Court Process in Ancillary relief Cases:

Application for ancillary relief

Family Proceedings Rule 2.61A requires that an application for ancillary relief must be made by using Form A. This can be submitted by either spouse and must be sent to the court where the case is pending. A fee of £210 must be paid to the court at this stage. Upon filing Form A by either spouse the court will fix a date for the first appointment between 12 and 16 weeks after the date of the filing of the notice, and will also serve a copy of the notice on the other spouse/party.

The first appointment

Before the First Appointment, each party will have exchanged a document known as Form E, which contains financial information.

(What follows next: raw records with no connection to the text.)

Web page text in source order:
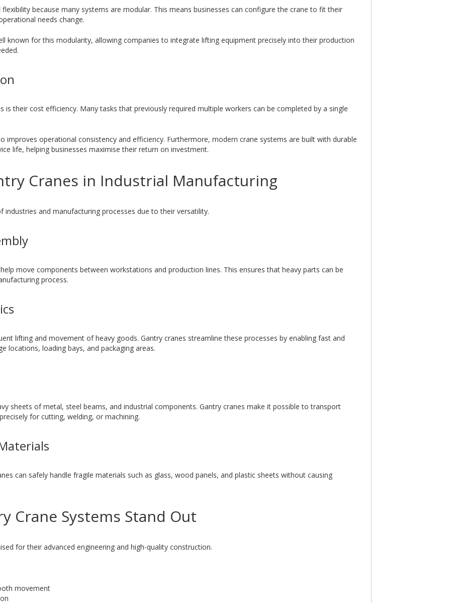
because many systems are modular. This means businesses can configure the crane to fit their
needs change.
known for this modularity, allowing companies to integrate lifting equipment precisely into their production
their cost efficiency. Many tasks that previously required multiple workers can be completed by a single
improves operational consistency and efficiency. Furthermore, modern crane systems are built with durable
life, helping businesses maximise their return on investment.
Cranes in Industrial Manufacturing
industries and manufacturing processes due to their versatility.
move components between workstations and production lines. This ensures that heavy parts can be
process.
lifting and movement of heavy goods. Gantry cranes streamline these processes by enabling fast and
locations, loading bays, and packaging areas.
sheets of metal, steel beams, and industrial components. Gantry cranes make it possible to transport
for cutting, welding, or machining.
can safely handle fragile materials such as glass, wood panels, and plastic sheets without causing
Crane Systems Stand Out
for their advanced engineering and high-quality construction.
movement

At the First Appointment hearing, discussions will take place with the judge as to what, if any, additional information is required before the case is ready to proceed to the next stage.

The FDR appointment

The second of the court hearings in respect of an ancillary relief application is the Financial Dispute Resolution ("FDR"). The FDR is a meeting held for the purpose of discussion and negotiation. Prior to the FDR the applicant will file at Court all offers, proposals and the responses to these. Parties attending the FDR appointment must use their best endeavours to reach agreement on the matters in issue between them. At the conclusion of the FDR appointment, the Court may make an appropriate Consent Order (if the parties have agreed terms of settlement) but must otherwise give directions for the future course of proceedings, including, where appropriate, the filing of evidence and fixing a final hearing date.

Final hearing

This hearing usually takes a whole day and is formal. Both parties have to give evidence on oath, and are cross-examined by the other party's barrister. You will be asked at length about your personal and domestic circumstances, your financial affairs, your earning capacity, what qualifications/work experience you have and your household bills. You can also be asked questions about any new partner and their finances. At the end of the hearing, the judge will make a final order, which is binding upon both parties.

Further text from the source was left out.